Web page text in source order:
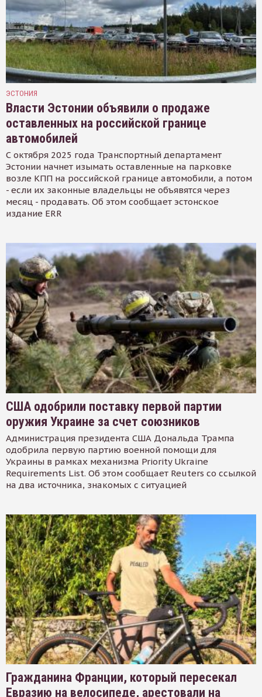
ЭСТОНИЯ
Власти Эстонии объявили о продаже
оставленных на российской границе
автомобилей
С октября 2025 года Транспортный департамент
Эстонии начнет изымать оставленные на парковке
возле КПП на российской границе автомобили, а потом
- если их законные владельцы не объявятся через
месяц - продавать. Об этом сообщает эстонское
издание ERR
США одобрили поставку первой партии
оружия Украине за счет союзников
Администрация президента США Дональда Трампа
одобрила первую партию военной помощи для
Украины в рамках механизма Priority Ukraine
Requirements List. Об этом сообщает Reuters со ссылкой
на два источника, знакомых с ситуацией
Гражданина Франции, который пересекал
Евразию на велосипеде, арестовали на
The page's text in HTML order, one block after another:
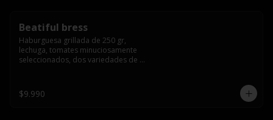
Beatiful bress
Haburguesa grillada de 250 gr,
lechuga, tomates minuciosamente
seleccionados, dos variedades de
lentamente en el grill, para finalizar
todo con una envolvente salsa cristal
$9.990
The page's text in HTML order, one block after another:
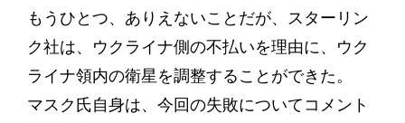
もうひとつ、ありえないことだが、スターリン
ク社は、ウクライナ側の不払いを理由に、ウク
ライナ領内の衛星を調整することができた。
マスク氏自身は、今回の失敗についてコメント
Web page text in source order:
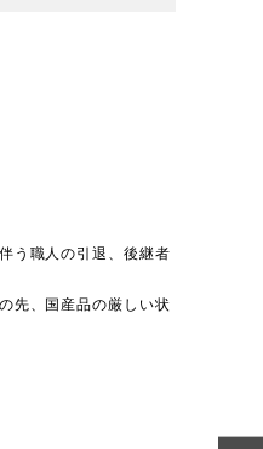
う職人の引退、後継者
先、国産品の厳しい状
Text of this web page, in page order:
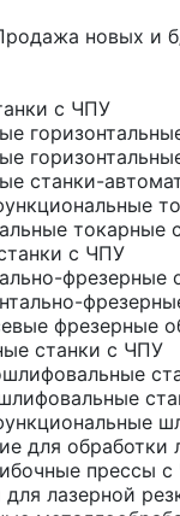
новых и
с ЧПУ
станки-
токарные
с ЧПУ
фрезерные
станки с ЧПУ
для обработки
прессы
для лазерной
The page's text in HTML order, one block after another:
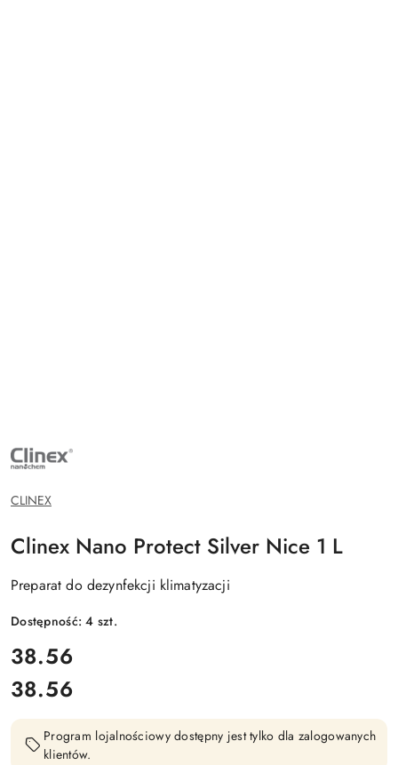
PRODUCENTA:
CLINEX
CHEMIA
CLINEX
Clinex Nano Protect Silver Nice 1 L
Preparat do dezynfekcji klimatyzacji
Dostępność:4 szt.
cena:
38.56
Cena:
38.56
Program lojalnościowy dostępny jest tylko dla zalogowanych
klientów.
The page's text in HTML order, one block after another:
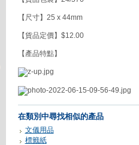
【尺寸】25 x 44mm
【貨品定價】$12.00
【產品特點】
在類別中尋找相似的產品
文儀用品
標籤紙
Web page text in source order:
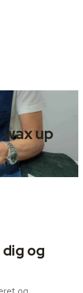
up
og
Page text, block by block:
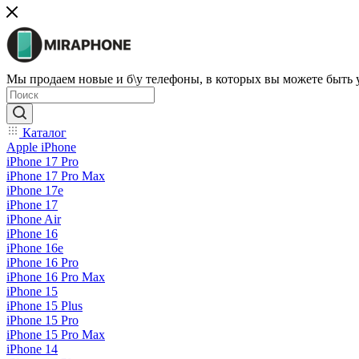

- - -

WHAT TO PRODUCE:
Please print every record above exactly, but leave the pictures out.

WRITTEN ANSWER:
Web page text in source order:
ЭСТОНИЯ
Власти Эстонии объявили о продаже
оставленных на российской границе
автомобилей
С октября 2025 года Транспортный департамент
Эстонии начнет изымать оставленные на парковке
возле КПП на российской границе автомобили, а потом
- если их законные владельцы не объявятся через
месяц - продавать. Об этом сообщает эстонское
издание ERR
США одобрили поставку первой партии
оружия Украине за счет союзников
Администрация президента США Дональда Трампа
одобрила первую партию военной помощи для
Украины в рамках механизма Priority Ukraine
Requirements List. Об этом сообщает Reuters со ссылкой
на два источника, знакомых с ситуацией
Гражданина Франции, который пересекал
Евразию на велосипеде, арестовали на
The page's text in HTML order, one block after another:
Beatiful bress
Haburguesa grillada de 250 gr,
lechuga, tomates minuciosamente
seleccionados, dos variedades de
lentamente en el grill, para finalizar
todo con una envolvente salsa cristal
$9.990
The page's text in HTML order, one block after another:
もうひとつ、ありえないことだが、スターリン
ク社は、ウクライナ側の不払いを理由に、ウク
ライナ領内の衛星を調整することができた。
マスク氏自身は、今回の失敗についてコメント
Web page text in source order:
う職人の引退、後継者
先、国産品の厳しい状
Text of this web page, in page order:
новых и
с ЧПУ
станки-
токарные
с ЧПУ
фрезерные
станки с ЧПУ
для обработки
прессы
для лазерной
The page's text in HTML order, one block after another:
PRODUCENTA:
CLINEX
CHEMIA
CLINEX
Clinex Nano Protect Silver Nice 1 L
Preparat do dezynfekcji klimatyzacji
Dostępność:4 szt.
cena:
38.56
Cena:
38.56
Program lojalnościowy dostępny jest tylko dla zalogowanych
klientów.
The page's text in HTML order, one block after another:
【尺寸】25 x 44mm
【貨品定價】$12.00
【產品特點】
在類別中尋找相似的產品
文儀用品
標籤紙
Web page text in source order:
up
og
Page text, block by block:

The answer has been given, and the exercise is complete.